[Assigned task] Return each entry precisely as it appears below.

Data records
=== Section Start ===
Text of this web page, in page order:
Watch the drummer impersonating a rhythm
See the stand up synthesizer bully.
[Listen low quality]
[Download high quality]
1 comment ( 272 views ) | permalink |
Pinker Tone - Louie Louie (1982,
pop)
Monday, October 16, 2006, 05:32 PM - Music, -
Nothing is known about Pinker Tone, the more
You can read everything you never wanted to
=== Section End ===
[Answer section]
Text of this web page, in page order:
Watch the drummer impersonating a rhythm
See the stand up synthesizer bully.
[Listen low quality]
[Download high quality]
1 comment ( 272 views ) | permalink |
Pinker Tone - Louie Louie (1982,
pop)
Monday, October 16, 2006, 05:32 PM - Music, -
Nothing is known about Pinker Tone, the more
You can read everything you never wanted to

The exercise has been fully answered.